The exact transcription start nucleotide was called using the 5'-ends of PRO(-IP)-seq reads as previously described53. In brief, the 5’-nucleotide from each read was retained and reported as a bed file. Next, the region −100–+400 from annotated TSS was queried to find the genomic coordinate with highest count of 5’-nts. The +1 nt was identified from each PRO-IP-seq dataset reported here. Since the +1 nts were highly similar between the PRO-IP-seq datasets (Supplementary Fig. 4), we used +1 nt identified from unphosphorylated CTD under NHS as a representative of the +1 nt (TSN) throughout the study.

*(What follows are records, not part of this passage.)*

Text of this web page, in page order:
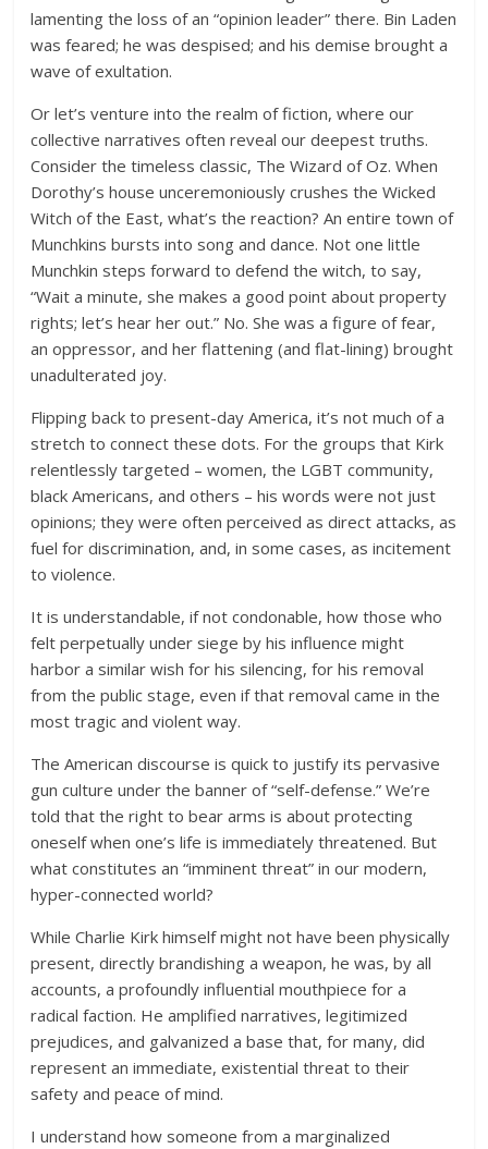
lamenting the loss of an “opinion leader” there. Bin Laden
was feared; he was despised; and his demise brought a
wave of exultation.
Or let’s venture into the realm of fiction, where our
collective narratives often reveal our deepest truths.
Consider the timeless classic, The Wizard of Oz. When
Dorothy’s house unceremoniously crushes the Wicked
Witch of the East, what’s the reaction? An entire town of
Munchkins bursts into song and dance. Not one little
Munchkin steps forward to defend the witch, to say,
“Wait a minute, she makes a good point about property
rights; let’s hear her out.” No. She was a figure of fear,
an oppressor, and her flattening (and flat-lining) brought
unadulterated joy.
Flipping back to present-day America, it’s not much of a
stretch to connect these dots. For the groups that Kirk
relentlessly targeted – women, the LGBT community,
black Americans, and others – his words were not just
opinions; they were often perceived as direct attacks, as
fuel for discrimination, and, in some cases, as incitement
to violence.
It is understandable, if not condonable, how those who
felt perpetually under siege by his influence might
harbor a similar wish for his silencing, for his removal
from the public stage, even if that removal came in the
most tragic and violent way.
The American discourse is quick to justify its pervasive
gun culture under the banner of “self-defense.” We’re
told that the right to bear arms is about protecting
oneself when one’s life is immediately threatened. But
what constitutes an “imminent threat” in our modern,
hyper-connected world?
While Charlie Kirk himself might not have been physically
present, directly brandishing a weapon, he was, by all
accounts, a profoundly influential mouthpiece for a
radical faction. He amplified narratives, legitimized
prejudices, and galvanized a base that, for many, did
represent an immediate, existential threat to their
safety and peace of mind.
I understand how someone from a marginalized
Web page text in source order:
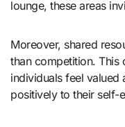
lounge, these areas
Moreover, shared
than competition. This
individuals feel
positively to their self-
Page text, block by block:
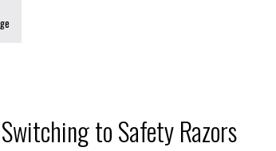
to Safety Razors
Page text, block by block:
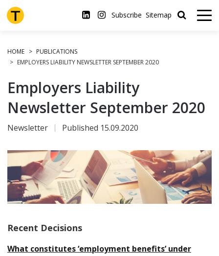
Skip
to
main
Subscribe Sitemap
HOME
PUBLICATIONS
EMPLOYERS LIABILITY NEWSLETTER SEPTEMBER 2020
Employers Liability
Newsletter September 2020
Newsletter Published 15.09.2020
Recent Decisions
What constitutes ‘employment benefits’ under

Identification of the pause nucleotide and pause site distributions

The exact pause nucleotide was called from the 3'-ends of PRO(-IP)-seq reads as previously described53. In brief, the 3’-nucleotide from each read was retained in a bed file. Next, the region −100 to +400 from annotated TSS was queried to find the genomic coordinate with highest count of 3'-nts. The distance of the pause nucleotide from the +1 nt was counted for each gene and plotted as a histogram for the distinct PRO-IP-seq datasets.

Western blotting

Analyses of Pol II protein levels were conducted as previously described53 with minor modifications: Cells were lysed in buffer C (25% glycerol, 20 mM HEPES pH 7.4, 1.5 mM MgCl2, 0.42 M NaCl, 0.2 mM EDTA, 0.5 mM PMSF, 0.5 mM DTT), and protein concentration in the soluble fraction was measured using Qubit. 20 μg of total soluble protein was loaded into SDS-PAGE gel and transferred to nitrocellulose membrane (Protran nitrocellulose; Schleicher & Schuell). The membranes were incubated with primary antibodies against Pol II RPB1, either the N-terminal domain (polyclonal, Santa Cruz, sc899, RRID: AB_632359), used in 1:200 dilution, or the CTD (monoclonal antibodies: serine-2-phosphorylated, Millipore, 04-1571, lot number 3122213, 3E10, RRID: AB_2631403; serine-5-phosphorylated, Millipore, 04-1572, lot number 3226526, 3E8. RRID: AB_2801296; and serine-7-phosphorylated, Millipore 04-1570, lot number 1951949, 4E12, RRID: AB_2801298), each used in 1:1000 dilution. β-tubulin (Abcam, ab6046, RRID: AB_2210370) in 1:5000 dilution was visualized as a control for loading. The secondary antibodies were HRP conjugated from Pierce (goat anti-rabbit 1858415, lot # HJ108849; goat anti-mouse 1858413, lot HA102346 and HJ108266) or Invitrogen (anti-rat A10549), used in dilutions recommended by manufacture, and the blots were developed using an enhanced chemiluminescence method (ECL kit; GE Healthcare). The original scans of the films are available in Mendeley (https://data.mendeley.com/datasets/s44mkg6jmb/1).

Reporting summary

Further information on research design is available in the Nature Portfolio Reporting Summary linked to this article.